# [What you need to do]
From the line below containing "Report: Henrico KinderCare teacher" to the final line, print each line exactly as written. No pictures belong in the copy.

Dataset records
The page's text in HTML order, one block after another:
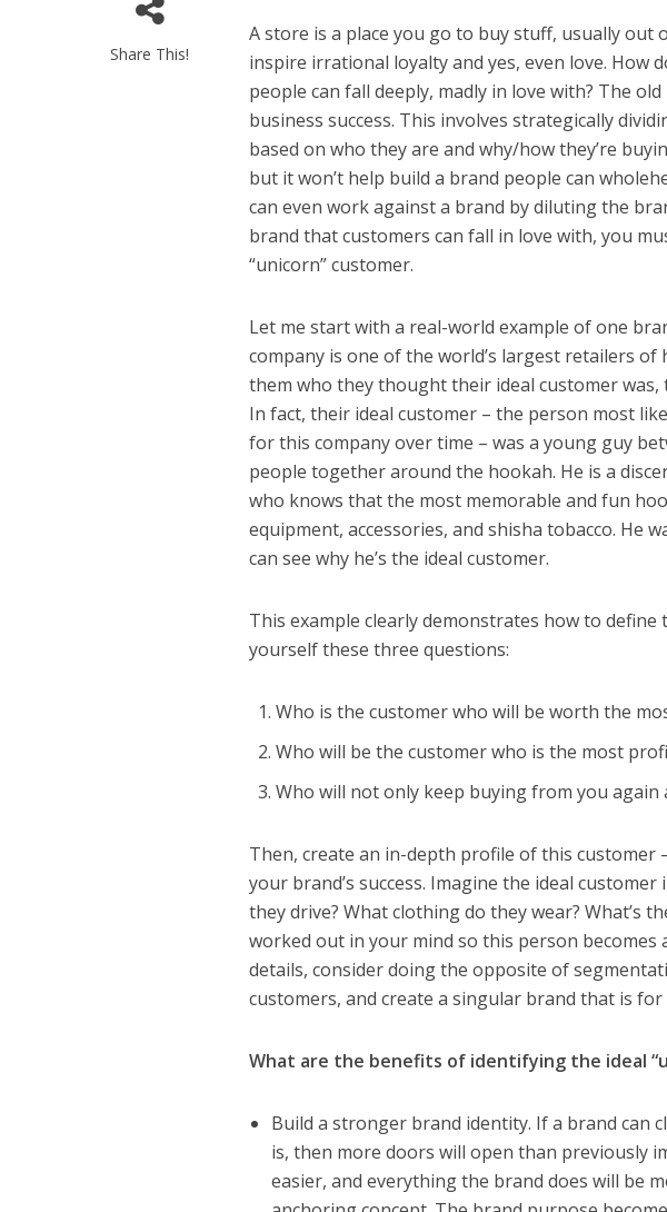
Share This!
A store is a place you go to buy stuff, usually out
inspire irrational loyalty and yes, even love. How
people can fall deeply, madly in love with? The
business success. This involves strategically
based on who they are and why/how they’re
but it won’t help build a brand people can
can even work against a brand by diluting the
brand that customers can fall in love with, you
“unicorn” customer.
Let me start with a real-world example of one
company is one of the world’s largest retailers
them who they thought their ideal customer was,
In fact, their ideal customer – the person most
for this company over time – was a young guy
people together around the hookah. He is a
who knows that the most memorable and fun
equipment, accessories, and shisha tobacco. He
can see why he’s the ideal customer.
This example clearly demonstrates how to
yourself these three questions:
Who is the customer who will be worth the
Who will be the customer who is the most
Who will not only keep buying from you
Then, create an in-depth profile of this
your brand’s success. Imagine the ideal
they drive? What clothing do they wear? What’s
worked out in your mind so this person becomes
details, consider doing the opposite of
customers, and create a singular brand that is
What are the benefits of identifying the ideal
Build a stronger brand identity. If a brand can
is, then more doors will open than previously
easier, and everything the brand does will be
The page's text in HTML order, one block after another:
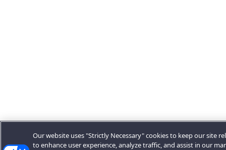
Our website uses "Strictly Necessary" cookies to keep our site
to enhance user experience, analyze traffic, and assist in our
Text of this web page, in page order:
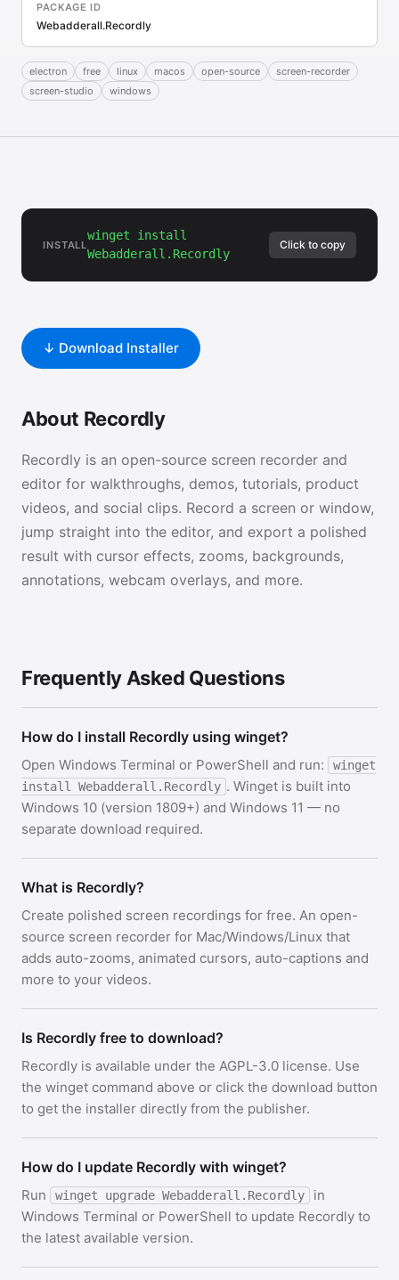
PACKAGE ID
Webadderall.Recordly
electron free linux macos open-source
screen-recorder
screen-studio
windows
INSTALL
winget install
Webadderall.Recordly
Click to copy
↓ Download Installer
About Recordly
Recordly is an open-source screen recorder and
editor for walkthroughs, demos, tutorials, product
videos, and social clips. Record a screen or window,
jump straight into the editor, and export a polished
result with cursor effects, zooms, backgrounds,
annotations, webcam overlays, and more.
Frequently Asked Questions
How do I install Recordly using winget?
Open Windows Terminal or PowerShell and run:
winget
install Webadderall.Recordly . Winget is built into
Windows 10 (version 1809+) and Windows 11 — no
separate download required.
What is Recordly?
Create polished screen recordings for free. An open-
source screen recorder for Mac/Windows/Linux that
adds auto-zooms, animated cursors, auto-captions and
more to your videos.
Is Recordly free to download?
Recordly is available under the AGPL-3.0 license. Use
the winget command above or click the download button
to get the installer directly from the publisher.
How do I update Recordly with winget?
Run winget upgrade Webadderall.Recordly
in
Windows Terminal or PowerShell to update Recordly to
the latest available version.
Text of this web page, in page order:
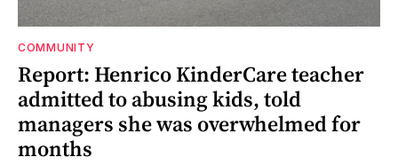
COMMUNITY
Report: Henrico KinderCare teacher
admitted to abusing kids, told
managers she was overwhelmed for
months
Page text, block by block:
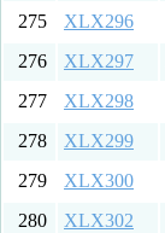
275
XLX296
276
XLX297
277
XLX298
278
XLX299
279
XLX300
280
XLX302

# [Answer space]
Report: Henrico KinderCare teacher
admitted to abusing kids, told
managers she was overwhelmed for
months
Page text, block by block:
275
XLX296
276
XLX297
277
XLX298
278
XLX299
279
XLX300
280
XLX302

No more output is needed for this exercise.